=== Section Start ===

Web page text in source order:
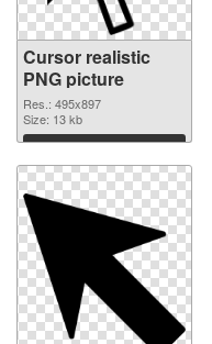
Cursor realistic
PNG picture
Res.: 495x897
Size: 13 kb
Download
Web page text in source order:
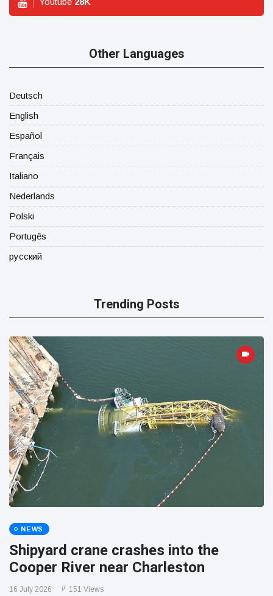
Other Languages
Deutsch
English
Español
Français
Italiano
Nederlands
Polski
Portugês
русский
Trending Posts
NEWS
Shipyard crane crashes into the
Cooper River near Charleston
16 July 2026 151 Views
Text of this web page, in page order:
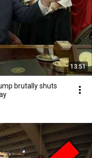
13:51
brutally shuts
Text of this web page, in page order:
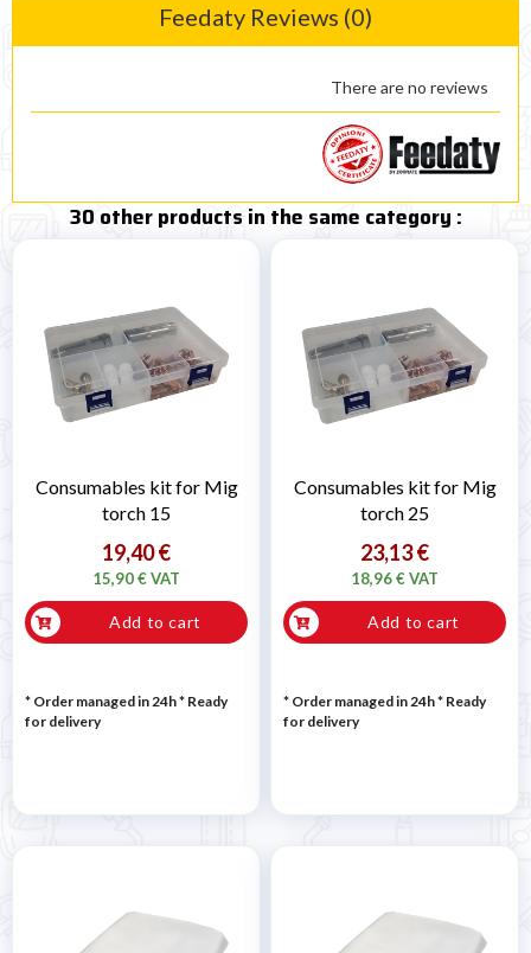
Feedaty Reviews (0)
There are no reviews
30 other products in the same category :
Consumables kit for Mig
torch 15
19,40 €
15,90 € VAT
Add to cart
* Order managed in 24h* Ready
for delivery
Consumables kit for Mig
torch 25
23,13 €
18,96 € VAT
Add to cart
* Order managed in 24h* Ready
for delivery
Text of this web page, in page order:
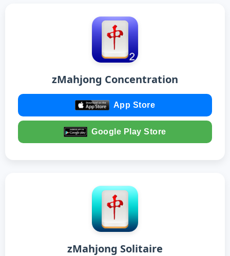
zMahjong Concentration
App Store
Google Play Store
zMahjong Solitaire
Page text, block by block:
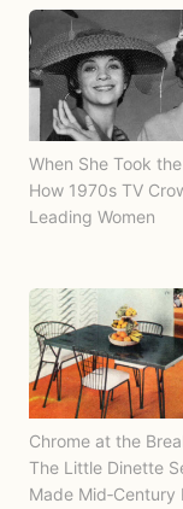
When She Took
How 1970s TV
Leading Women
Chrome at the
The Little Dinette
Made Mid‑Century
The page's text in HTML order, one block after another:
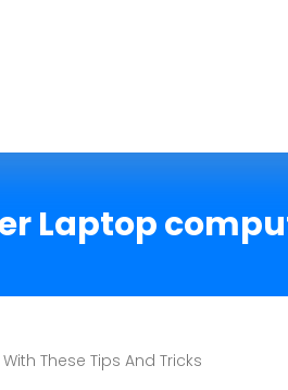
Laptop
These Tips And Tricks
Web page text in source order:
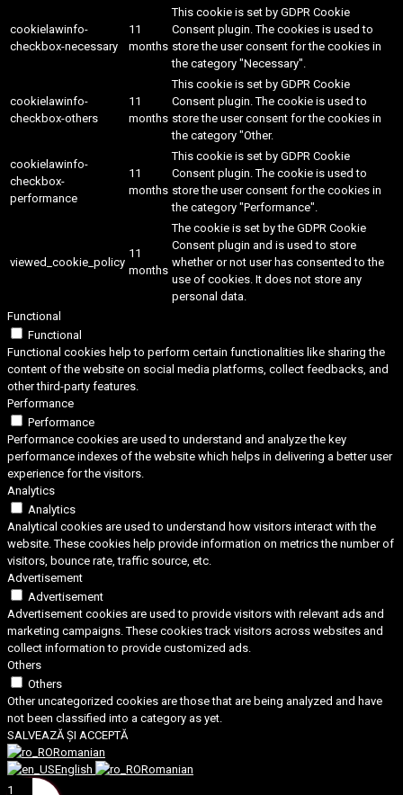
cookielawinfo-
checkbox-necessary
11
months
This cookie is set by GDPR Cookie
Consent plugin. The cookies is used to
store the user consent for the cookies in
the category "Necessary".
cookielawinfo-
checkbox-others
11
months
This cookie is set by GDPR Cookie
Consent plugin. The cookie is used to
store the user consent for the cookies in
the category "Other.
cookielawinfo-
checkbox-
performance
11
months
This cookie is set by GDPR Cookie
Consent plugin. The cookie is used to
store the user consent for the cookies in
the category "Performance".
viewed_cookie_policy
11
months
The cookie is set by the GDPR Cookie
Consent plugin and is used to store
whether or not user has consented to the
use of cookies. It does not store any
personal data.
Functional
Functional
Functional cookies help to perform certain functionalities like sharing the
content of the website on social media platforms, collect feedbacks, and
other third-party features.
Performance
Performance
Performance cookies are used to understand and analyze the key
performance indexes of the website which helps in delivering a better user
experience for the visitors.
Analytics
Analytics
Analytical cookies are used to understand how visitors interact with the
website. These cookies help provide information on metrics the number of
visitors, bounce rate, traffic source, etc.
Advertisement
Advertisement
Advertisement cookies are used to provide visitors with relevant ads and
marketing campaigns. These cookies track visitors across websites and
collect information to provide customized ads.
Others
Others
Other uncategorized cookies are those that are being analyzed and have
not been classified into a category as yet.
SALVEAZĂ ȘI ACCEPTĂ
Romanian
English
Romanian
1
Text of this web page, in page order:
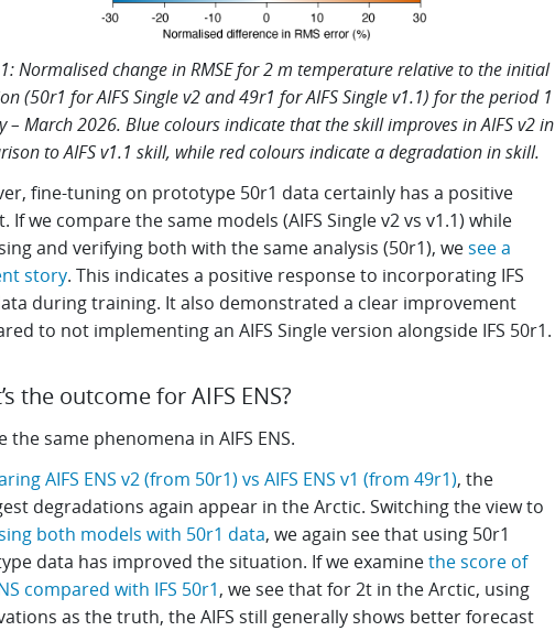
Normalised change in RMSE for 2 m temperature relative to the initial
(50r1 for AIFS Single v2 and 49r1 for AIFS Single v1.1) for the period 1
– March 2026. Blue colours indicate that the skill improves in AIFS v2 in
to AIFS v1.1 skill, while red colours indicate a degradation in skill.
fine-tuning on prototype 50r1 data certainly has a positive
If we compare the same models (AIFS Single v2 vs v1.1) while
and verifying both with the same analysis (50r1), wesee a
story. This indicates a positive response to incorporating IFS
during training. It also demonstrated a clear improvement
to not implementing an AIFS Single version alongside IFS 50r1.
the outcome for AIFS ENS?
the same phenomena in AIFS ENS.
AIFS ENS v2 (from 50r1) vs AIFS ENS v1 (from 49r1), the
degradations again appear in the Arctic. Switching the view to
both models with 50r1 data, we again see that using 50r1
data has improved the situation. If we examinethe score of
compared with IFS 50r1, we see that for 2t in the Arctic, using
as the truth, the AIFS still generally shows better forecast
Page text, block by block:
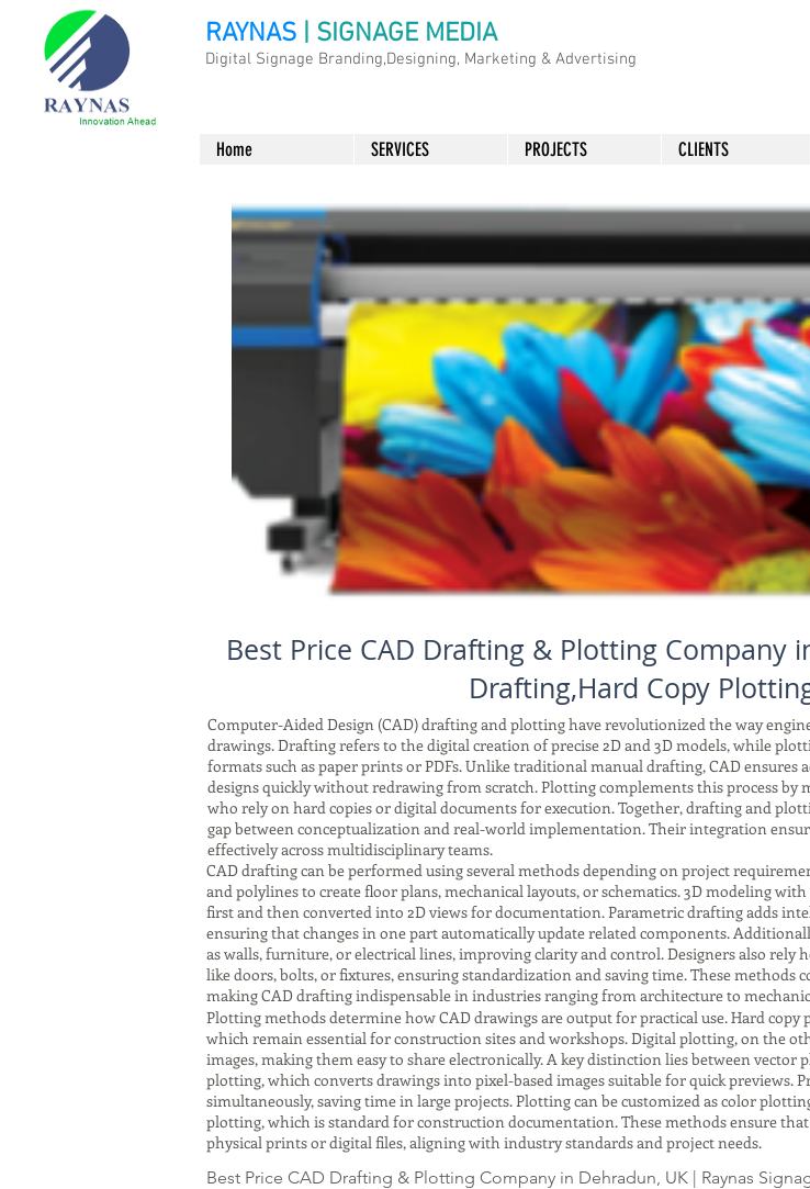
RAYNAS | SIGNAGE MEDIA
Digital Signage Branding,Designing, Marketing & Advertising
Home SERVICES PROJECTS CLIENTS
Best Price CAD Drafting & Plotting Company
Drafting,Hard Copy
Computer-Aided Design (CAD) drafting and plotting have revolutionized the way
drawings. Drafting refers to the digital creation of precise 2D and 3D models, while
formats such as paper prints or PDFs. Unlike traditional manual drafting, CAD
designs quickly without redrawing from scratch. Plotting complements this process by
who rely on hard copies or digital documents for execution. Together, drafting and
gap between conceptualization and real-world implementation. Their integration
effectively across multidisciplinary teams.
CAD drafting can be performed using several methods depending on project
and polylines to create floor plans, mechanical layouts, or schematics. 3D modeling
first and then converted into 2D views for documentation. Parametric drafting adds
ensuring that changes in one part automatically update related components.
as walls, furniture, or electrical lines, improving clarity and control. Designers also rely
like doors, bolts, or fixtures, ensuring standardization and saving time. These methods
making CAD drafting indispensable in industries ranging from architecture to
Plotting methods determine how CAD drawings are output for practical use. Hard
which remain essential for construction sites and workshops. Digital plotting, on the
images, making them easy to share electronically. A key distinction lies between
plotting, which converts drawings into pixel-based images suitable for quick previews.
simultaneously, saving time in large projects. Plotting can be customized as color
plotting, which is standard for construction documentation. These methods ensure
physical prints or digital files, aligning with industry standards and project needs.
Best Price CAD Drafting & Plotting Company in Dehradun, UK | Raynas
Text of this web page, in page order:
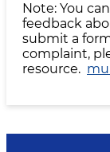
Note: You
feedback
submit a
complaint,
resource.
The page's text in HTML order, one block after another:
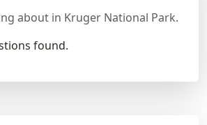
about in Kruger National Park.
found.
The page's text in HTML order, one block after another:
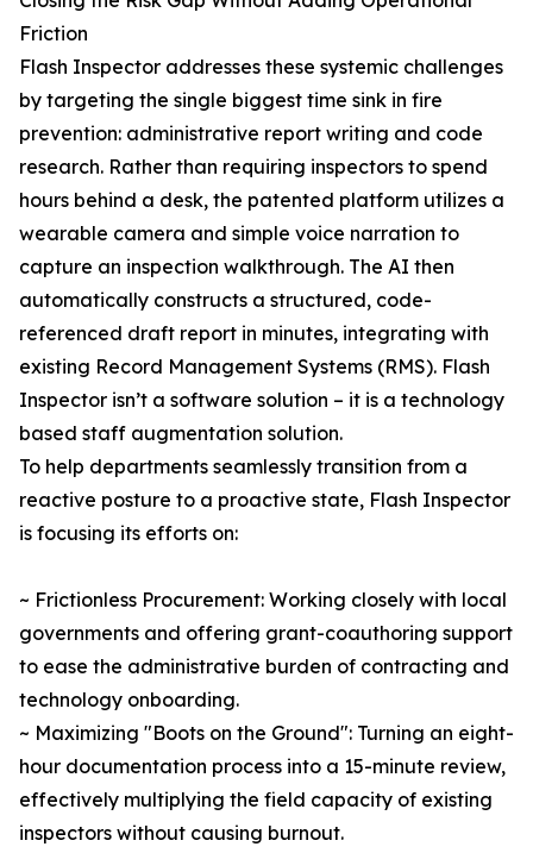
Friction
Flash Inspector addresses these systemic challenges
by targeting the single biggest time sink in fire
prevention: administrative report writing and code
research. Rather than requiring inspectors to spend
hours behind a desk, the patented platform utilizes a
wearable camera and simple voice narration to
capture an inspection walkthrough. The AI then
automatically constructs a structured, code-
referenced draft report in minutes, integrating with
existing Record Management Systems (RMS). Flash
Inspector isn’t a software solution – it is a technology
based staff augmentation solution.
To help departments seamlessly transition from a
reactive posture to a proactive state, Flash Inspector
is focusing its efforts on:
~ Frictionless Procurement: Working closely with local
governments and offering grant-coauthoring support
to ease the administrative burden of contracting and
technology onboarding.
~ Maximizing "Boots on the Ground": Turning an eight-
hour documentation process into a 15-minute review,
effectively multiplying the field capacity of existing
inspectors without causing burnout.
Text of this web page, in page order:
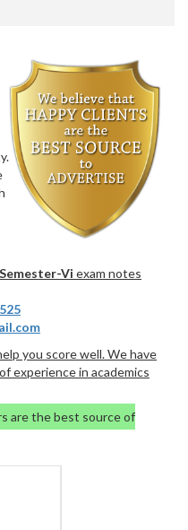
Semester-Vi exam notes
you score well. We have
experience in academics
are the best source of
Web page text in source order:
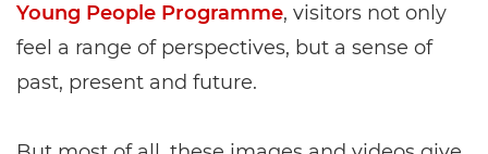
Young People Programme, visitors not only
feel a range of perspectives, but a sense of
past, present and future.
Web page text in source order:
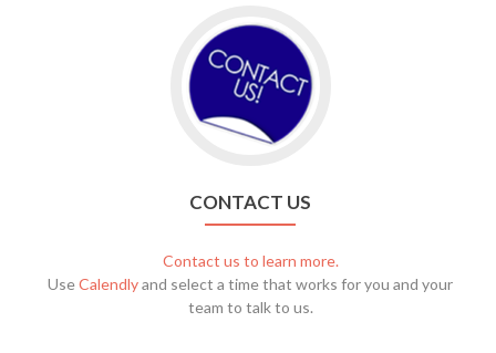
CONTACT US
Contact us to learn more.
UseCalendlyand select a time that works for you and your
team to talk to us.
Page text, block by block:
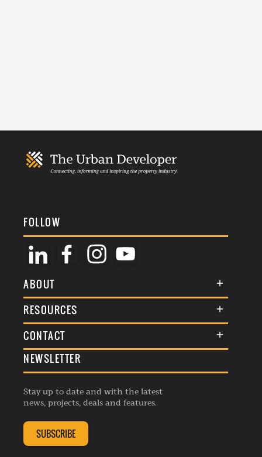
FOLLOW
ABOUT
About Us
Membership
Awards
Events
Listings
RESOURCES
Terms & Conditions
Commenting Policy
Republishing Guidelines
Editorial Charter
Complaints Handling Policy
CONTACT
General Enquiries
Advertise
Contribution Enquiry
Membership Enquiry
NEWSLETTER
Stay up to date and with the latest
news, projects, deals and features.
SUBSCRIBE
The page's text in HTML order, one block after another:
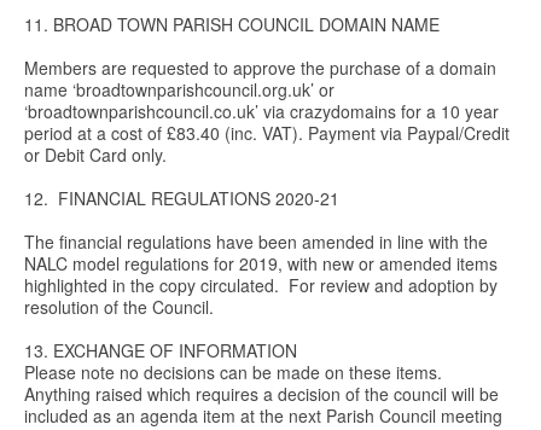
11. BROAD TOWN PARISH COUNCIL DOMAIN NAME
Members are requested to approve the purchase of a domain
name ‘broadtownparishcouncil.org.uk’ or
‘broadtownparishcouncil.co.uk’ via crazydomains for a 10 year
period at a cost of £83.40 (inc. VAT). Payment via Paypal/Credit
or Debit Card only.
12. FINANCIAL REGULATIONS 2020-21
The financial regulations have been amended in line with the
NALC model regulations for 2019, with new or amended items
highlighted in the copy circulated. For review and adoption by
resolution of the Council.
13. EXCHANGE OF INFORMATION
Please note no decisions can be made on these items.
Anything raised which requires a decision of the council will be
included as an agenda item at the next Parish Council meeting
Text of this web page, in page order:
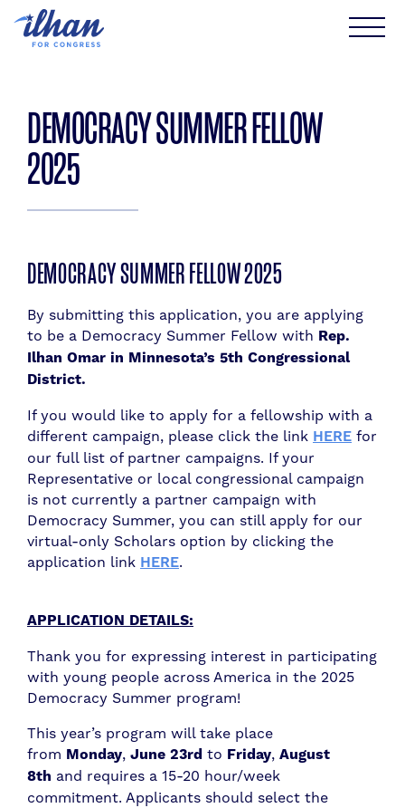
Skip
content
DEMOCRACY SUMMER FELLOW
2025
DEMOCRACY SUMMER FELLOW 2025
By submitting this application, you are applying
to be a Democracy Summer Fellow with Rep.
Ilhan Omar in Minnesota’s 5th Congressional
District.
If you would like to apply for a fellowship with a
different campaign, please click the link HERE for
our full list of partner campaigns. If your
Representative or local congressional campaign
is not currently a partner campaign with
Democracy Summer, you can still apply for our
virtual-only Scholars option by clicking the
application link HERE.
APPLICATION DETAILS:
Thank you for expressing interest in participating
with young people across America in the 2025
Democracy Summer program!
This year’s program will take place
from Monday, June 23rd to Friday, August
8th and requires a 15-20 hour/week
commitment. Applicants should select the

=== Section End ===

◆ **YOUR TASK**
Because only one stretch of the records is wanted, please output the lines from the one holding "Complaints Handling Policy" through the one holding "from Monday, June 23rd to Friday, August" exactly, both included, and leave every picture out.

◆ **TASK RESPONSE**
Complaints Handling Policy
CONTACT
General Enquiries
Advertise
Contribution Enquiry
Membership Enquiry
NEWSLETTER
Stay up to date and with the latest
news, projects, deals and features.
SUBSCRIBE
The page's text in HTML order, one block after another:
11. BROAD TOWN PARISH COUNCIL DOMAIN NAME
Members are requested to approve the purchase of a domain
name ‘broadtownparishcouncil.org.uk’ or
‘broadtownparishcouncil.co.uk’ via crazydomains for a 10 year
period at a cost of £83.40 (inc. VAT). Payment via Paypal/Credit
or Debit Card only.
12. FINANCIAL REGULATIONS 2020-21
The financial regulations have been amended in line with the
NALC model regulations for 2019, with new or amended items
highlighted in the copy circulated. For review and adoption by
resolution of the Council.
13. EXCHANGE OF INFORMATION
Please note no decisions can be made on these items.
Anything raised which requires a decision of the council will be
included as an agenda item at the next Parish Council meeting
Text of this web page, in page order:
Skip
content
DEMOCRACY SUMMER FELLOW
2025
DEMOCRACY SUMMER FELLOW 2025
By submitting this application, you are applying
to be a Democracy Summer Fellow with Rep.
Ilhan Omar in Minnesota’s 5th Congressional
District.
If you would like to apply for a fellowship with a
different campaign, please click the link HERE for
our full list of partner campaigns. If your
Representative or local congressional campaign
is not currently a partner campaign with
Democracy Summer, you can still apply for our
virtual-only Scholars option by clicking the
application link HERE.
APPLICATION DETAILS:
Thank you for expressing interest in participating
with young people across America in the 2025
Democracy Summer program!
This year’s program will take place
from Monday, June 23rd to Friday, August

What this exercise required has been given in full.